INSTRUCTIONS TO FOLLOW: All of the lines below need to be copied exactly, apart from the pictures.

PROVIDED RECORDS:
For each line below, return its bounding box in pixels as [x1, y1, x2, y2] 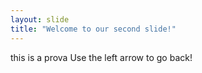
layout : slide [10, 14, 70, 25]
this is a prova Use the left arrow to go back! [10, 51, 193, 63]
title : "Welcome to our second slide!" [10, 24, 177, 34]
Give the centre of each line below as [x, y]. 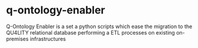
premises [17, 39]
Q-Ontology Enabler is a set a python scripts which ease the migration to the [99, 26]
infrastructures [48, 39]
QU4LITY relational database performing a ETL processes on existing [91, 32]
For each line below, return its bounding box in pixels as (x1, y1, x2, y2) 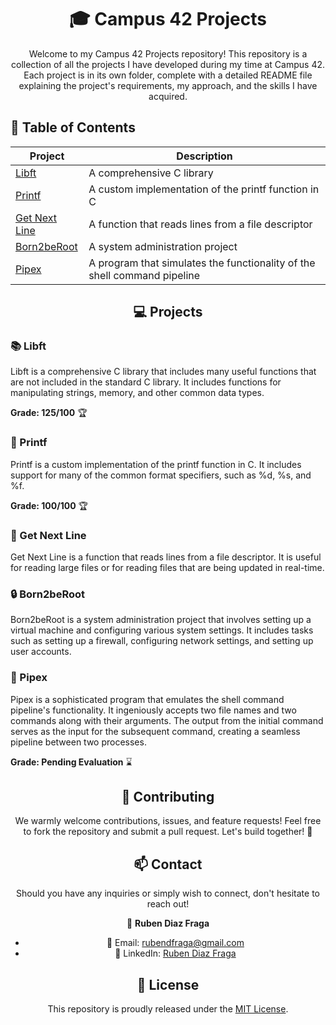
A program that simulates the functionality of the (88, 256, 316, 270)
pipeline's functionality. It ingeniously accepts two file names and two (10, 704, 297, 716)
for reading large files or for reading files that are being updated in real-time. (10, 562, 325, 574)
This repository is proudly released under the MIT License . (47, 1003, 289, 1015)
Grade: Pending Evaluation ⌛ (10, 756, 133, 768)
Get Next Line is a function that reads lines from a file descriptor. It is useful (10, 551, 322, 563)
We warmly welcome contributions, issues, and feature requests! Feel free (14, 815, 322, 827)
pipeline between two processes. (10, 736, 147, 748)

TASK SOLUTION:
For each line below, return its bounding box in pixels as [x1, y1, x2, y2] 
layout : slide [10, 14, 70, 25]
this is a prova Use the left arrow to go back! [10, 51, 193, 63]
title : "Welcome to our second slide!" [10, 24, 177, 34]
Give the centre of each line below as [x, y]. 
premises [17, 39]
Q-Ontology Enabler is a set a python scripts which ease the migration to the [99, 26]
infrastructures [48, 39]
QU4LITY relational database performing a ETL processes on existing [91, 32]
For each line below, return its bounding box in pixels as (x1, y1, x2, y2) 
A program that simulates the functionality of the (88, 256, 316, 270)
pipeline's functionality. It ingeniously accepts two file names and two (10, 704, 297, 716)
for reading large files or for reading files that are being updated in real-time. (10, 562, 325, 574)
This repository is proudly released under the MIT License . (47, 1003, 289, 1015)
Grade: Pending Evaluation ⌛ (10, 756, 133, 768)
Get Next Line is a function that reads lines from a file descriptor. It is useful (10, 551, 322, 563)
We warmly welcome contributions, issues, and feature requests! Feel free (14, 815, 322, 827)
pipeline between two processes. (10, 736, 147, 748)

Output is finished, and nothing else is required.